Most states allow school districts to classify preschoolers under "Developmental Delay" — which captures significant delay in one or more of the five developmental domains (cognitive, physical, communication, social-emotional, or adaptive) without requiring the more specific categorical determination. Whether your state uses this category and for which age range varies; confirm with your district.

A child can also qualify under the more specific categories if the evaluation supports it. For many children with autism, the preschool evaluation provides the formal data that establishes autism eligibility under Part B.

What Happens If Your Child Doesn't Qualify

If the Part B evaluation finds your child no longer eligible — because their development has caught up sufficiently or because they don't meet the adverse educational impact threshold — their early intervention services end without replacement. This is a genuine cliff, and parents are understandably alarmed by it.

If you believe the evaluation missed important developmental concerns, you have the right to request an IEE at public expense. Developmental assessments for preschoolers can be more variable than assessments for older children — a child who has good days and bad days may perform better in a structured evaluation than in the unpredictable real world of a classroom.
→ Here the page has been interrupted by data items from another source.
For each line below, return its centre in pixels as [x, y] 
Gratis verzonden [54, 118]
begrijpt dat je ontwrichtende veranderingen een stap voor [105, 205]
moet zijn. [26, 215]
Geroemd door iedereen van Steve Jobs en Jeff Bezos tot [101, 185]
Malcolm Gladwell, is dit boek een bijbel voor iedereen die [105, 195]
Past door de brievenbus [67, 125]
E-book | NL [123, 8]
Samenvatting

Documenting the child's typical functioning across multiple settings — through teacher observations, parent reports, and behavioral rating scales — strengthens an evaluation that a single test session might not capture fully.

The United States Special Education Assessment Decoder includes guidance on how to read preschool evaluation reports, what the developmental assessment scores mean, and how to use those findings to advocate for appropriate services during what can be a stressful transition.

The third birthday is not the end of a journey — it's the beginning of a new chapter in advocating for your child's education. Being prepared for the evaluation makes the transition meeting a collaboration rather than a surprise.